GETRF Without Pivoting is not faster than Partal Pivoting version.

n_aron · ‎09-21-2021

I am writing a code that is using "dgetrf" and "mkl_dgetrfnpi". As I am seeing with diferent number of thread the perfromance of No Pivoting version is same as Partal Pivoting version.

mkl_dgetrfnpi(&m, &n, &m, A, &lda, &info);

dgetrf(&m, &n, A, &lda, ipiv, &info);

You are saing me that the input matrix is important, but I am not seeing this. Could you please give an example about matrix type that No Pivoting is faster? I think pivoting will checks all elements of column.
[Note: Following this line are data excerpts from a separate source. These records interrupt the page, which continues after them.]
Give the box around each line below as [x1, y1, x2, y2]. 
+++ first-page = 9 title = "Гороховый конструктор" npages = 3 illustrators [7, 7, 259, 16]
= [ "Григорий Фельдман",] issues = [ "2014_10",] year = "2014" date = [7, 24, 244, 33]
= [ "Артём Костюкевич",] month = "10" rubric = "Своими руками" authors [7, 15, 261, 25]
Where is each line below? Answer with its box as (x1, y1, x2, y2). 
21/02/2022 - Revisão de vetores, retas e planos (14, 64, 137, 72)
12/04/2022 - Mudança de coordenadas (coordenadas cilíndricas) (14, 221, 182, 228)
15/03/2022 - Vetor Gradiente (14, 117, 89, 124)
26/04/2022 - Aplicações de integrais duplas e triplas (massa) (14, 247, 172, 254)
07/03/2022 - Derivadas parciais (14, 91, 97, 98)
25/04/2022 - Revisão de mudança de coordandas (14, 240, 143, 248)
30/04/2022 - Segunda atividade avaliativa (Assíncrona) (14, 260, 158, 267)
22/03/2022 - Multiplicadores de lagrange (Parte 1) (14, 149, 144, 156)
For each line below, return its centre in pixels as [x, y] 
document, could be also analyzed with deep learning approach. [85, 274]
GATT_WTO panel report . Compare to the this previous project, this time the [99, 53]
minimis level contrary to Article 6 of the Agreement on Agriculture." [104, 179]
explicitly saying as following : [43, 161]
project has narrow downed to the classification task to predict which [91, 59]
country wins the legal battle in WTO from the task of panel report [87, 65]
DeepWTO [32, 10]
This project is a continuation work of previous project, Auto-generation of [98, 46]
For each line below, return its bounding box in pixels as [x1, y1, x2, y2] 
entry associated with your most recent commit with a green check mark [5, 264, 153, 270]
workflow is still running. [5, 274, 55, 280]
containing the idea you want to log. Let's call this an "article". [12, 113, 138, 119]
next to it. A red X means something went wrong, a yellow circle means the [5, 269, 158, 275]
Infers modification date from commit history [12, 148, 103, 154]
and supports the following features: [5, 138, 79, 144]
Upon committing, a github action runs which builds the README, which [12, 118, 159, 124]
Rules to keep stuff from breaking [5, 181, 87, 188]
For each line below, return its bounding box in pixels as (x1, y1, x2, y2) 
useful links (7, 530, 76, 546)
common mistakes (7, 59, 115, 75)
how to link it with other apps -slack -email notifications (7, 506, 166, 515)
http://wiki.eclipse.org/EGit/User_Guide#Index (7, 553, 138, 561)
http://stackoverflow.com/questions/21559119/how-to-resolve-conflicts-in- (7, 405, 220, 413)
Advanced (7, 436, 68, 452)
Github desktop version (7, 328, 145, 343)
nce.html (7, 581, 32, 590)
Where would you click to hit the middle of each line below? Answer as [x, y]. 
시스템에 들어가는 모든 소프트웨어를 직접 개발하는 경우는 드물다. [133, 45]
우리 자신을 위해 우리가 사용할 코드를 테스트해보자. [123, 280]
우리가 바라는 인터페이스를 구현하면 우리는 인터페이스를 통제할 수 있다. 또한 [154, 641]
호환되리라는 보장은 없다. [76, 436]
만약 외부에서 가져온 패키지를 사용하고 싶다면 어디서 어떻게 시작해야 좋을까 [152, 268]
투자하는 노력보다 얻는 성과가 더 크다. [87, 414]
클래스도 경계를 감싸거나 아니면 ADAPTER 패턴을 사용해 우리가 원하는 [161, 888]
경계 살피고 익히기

So time of finding max is equal for any kind of matrixes.

Best regards,

Aran

VidyalathaB_Intel · ‎09-21-2021

Hi,

Thanks for reaching out to us.

We are working on your issue. we will get back to you soon.

Meanwhile, as mentioned in the previous post (https://community.intel.com/t5/Intel-oneAPI-Math-Kernel-Library/Why-GETRF-Partial-Pivoting-and-GETRF-without-Pivoting-have-a/m-p/1308138#M31901) , the links which you have provided for the source code are throwing errors when we tried to open them.

>>I am writing a code that is using "dgetrf" and "mkl_dgetrfnpi"

So could you please provide us a sample reproducer with the above functions? (along with OS and MKL version) so that we can work on it from our end.

Regards,

Vidya.

n_aron · ‎09-22-2021

Hi,

Thanks. Here is a link to my code:

https://drive.google.com/drive/folders/10QtwKBlAPY18QPno6svGgWlYUKhxzmJA?usp=sharing

Best regards,
Aran

Gennady_F_Intel · ‎09-27-2021

LAPACKE_mkl_dgetrfnpi will make sense to call in the case when the input matrix is a diagonal dominant matrix.

I made some experiments to compare the execution time between LAPACKE_dgetrf and LAPACKE_mkl_dgetrfnpi routines. The input matrixes were artificially generated diagonal dominant matrixes.

MKL_VERBOSE oneMKL 2021.0 Update 3 Product build 20210617 for Intel(R) 64 architecture Intel(R) Advanced Vector Extensions 512 (Intel(R) AVX-512) enabled processors, Lnx 2.20GHz lp64 intel_thread

./a.out <input_matrix_size>

$ ./a.out 200

...GETRF , Texec == 0.000489, sec

...GETRFNPI , Texec == 0.000284, sec

$ ./a.out 400

...GETRF , Texec == 0.001419, sec

...GETRFNPI , Texec == 0.000842, sec

$ ./a.out 800

...GETRF , Texec == 0.004546, sec

...GETRFNPI , Texec == 0.003088, sec

$ ./a.out 1600

...GETRF , Texec == 0.019317, sec

...GETRFNPI , Texec == 0.014147, sec

$ ./a.out 3200

...GETRF , Texec == 0.067929, sec

...GETRFNPI , Texec == 0.055947, sec

$ ./a.out 6400

...GETRF , Texec == 0.361859, sec

...GETRFNPI , Texec == 0.325563, sec

$ ./a.out 12800

...GETRF , Texec == 2.394896, sec

...GETRFNPI , Texec == 2.148023, sec

CPU/OS specifics:

CPU: 2x Xeon Gold 5120 2.2Ghz 14c (NP=56) ( Skylake-SP)

MEMORY: 192GB 2400Mhz DDR4 Dual-rank

OS: CentOS Linux release 7.7.1908 (Core)

KERNEL: Linux 3.10.0-1062.4.1.el7.x86_64 x86_64

n_aron · ‎12-18-2021

HI,

Could you please share your code? Because I am seeing some different results for small dimentions with Xeon(R) Gold 6126.

Regards,
A.N

Gennady_F_Intel · ‎10-14-2021

This query has been resolved and we will no longer respond to this thread. If you require additional assistance from Intel, please start a new thread. Any further interaction in this thread will be considered community only.